Second, the continuation mode can introduce new abstract machine violations. Going back to the example provided earlier:

int f(int * p)
  [[pre: p]]
  [[pre: *p > 0]]
{
  if (!p)             // safety double-check 
    throw Bug{};
    
  if (*p <= 0)        // safety double-check 
    throw Bug{};
    
  return *p - 1;
}

If this function is invoked in a program that doesn't runtime-check contract annotations, it behaves in a tolerable way for p == nullptr: it throws an exception. But when runtime checking is enabled and the program is allowed to continue after the failed check, this code is equivalent to:

int f(int * p)
{
  if (!p)             // (1)
    log_violation();
    
  if (*p <= 0)        // (2)
    log_violation();
    
  if (!p)             // safety double-check 
    throw Bug{};
    
  if (*p <= 0)        // safety double-check 
    throw Bug{};
    
  return *p - 1;
}

If p happens to be null, check (1) will fail and the violation will get logged.
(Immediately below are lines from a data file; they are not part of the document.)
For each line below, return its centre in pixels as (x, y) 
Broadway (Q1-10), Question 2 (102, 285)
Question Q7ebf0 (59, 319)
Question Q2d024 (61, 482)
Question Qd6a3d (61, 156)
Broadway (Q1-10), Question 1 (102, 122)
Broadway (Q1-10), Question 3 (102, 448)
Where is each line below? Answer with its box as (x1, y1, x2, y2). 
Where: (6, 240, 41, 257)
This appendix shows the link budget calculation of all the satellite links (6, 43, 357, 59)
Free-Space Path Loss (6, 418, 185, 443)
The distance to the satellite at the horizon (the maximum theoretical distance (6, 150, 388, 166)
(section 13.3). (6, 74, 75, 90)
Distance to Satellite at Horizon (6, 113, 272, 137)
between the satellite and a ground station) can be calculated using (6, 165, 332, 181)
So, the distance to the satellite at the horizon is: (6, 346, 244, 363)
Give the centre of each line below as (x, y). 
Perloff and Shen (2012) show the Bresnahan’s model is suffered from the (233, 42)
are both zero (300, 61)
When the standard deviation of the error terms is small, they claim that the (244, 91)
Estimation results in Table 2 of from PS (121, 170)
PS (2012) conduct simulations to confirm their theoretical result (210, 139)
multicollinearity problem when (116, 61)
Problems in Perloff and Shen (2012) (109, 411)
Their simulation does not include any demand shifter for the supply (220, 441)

The program will proceed to check (2) and there, it will dereference the null pointer causing an Abstract Machine Violation (hard UB). The key observation here is that the defensive checks that throw exceptions (or return) have the "short circuiting" property: if one fails, the subsequent ones are not executed:

int f(int * p)
{  
  if (!p)
    throw Bug{};
    
  if (*p <= 0)        // null `p` never dereferenced 
    throw Bug{};
    
  return *p - 1;
}

Short-circuiting is also guaranteed for subsequent precondition annotations, provided that the contract violation logging ends in calling std::abort(). But short-circuiting is gone, when the handler allows the program flow to continue.
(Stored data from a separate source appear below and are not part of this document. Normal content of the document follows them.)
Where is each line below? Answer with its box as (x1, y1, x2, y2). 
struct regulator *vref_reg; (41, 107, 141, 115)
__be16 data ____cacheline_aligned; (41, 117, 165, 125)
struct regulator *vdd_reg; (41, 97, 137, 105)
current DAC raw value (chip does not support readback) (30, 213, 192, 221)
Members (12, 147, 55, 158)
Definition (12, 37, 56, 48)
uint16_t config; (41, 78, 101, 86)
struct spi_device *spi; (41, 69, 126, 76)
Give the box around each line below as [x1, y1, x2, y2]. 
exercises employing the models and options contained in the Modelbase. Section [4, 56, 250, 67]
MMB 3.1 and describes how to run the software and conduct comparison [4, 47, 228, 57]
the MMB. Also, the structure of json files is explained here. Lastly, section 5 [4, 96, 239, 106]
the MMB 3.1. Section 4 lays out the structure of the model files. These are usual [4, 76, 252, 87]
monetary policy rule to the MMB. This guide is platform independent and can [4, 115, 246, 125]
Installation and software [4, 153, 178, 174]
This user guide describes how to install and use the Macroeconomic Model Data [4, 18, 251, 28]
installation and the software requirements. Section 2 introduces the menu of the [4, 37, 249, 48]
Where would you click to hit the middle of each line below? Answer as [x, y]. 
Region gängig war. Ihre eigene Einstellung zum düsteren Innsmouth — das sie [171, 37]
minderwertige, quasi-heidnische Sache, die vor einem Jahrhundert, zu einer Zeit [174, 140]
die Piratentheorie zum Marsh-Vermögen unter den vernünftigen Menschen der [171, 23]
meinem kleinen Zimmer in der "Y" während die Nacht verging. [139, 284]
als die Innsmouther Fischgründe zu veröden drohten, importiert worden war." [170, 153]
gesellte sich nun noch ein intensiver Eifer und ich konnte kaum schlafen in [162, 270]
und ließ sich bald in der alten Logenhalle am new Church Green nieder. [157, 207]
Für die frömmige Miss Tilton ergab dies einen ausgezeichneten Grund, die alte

Splitting a precondition into smaller chunks is used for at least two purposes:

  1. Obtaining as fine-grained information as possible from contract violation logs.
  2. Differentiating cheap and expensive checks, for the purpose of controlling their behavior separately.

Until this problem is addressed, the continuation after a runtime-evaluated check is a potentially dangerous feature that can introduce an Abstract Machine Violation (hard UB) on top of a BizBug (a programmer bug). While this problem may be solvable, the analysis and solution will take time, which will delay the adoption of the minimum contract support if it allows the continuation.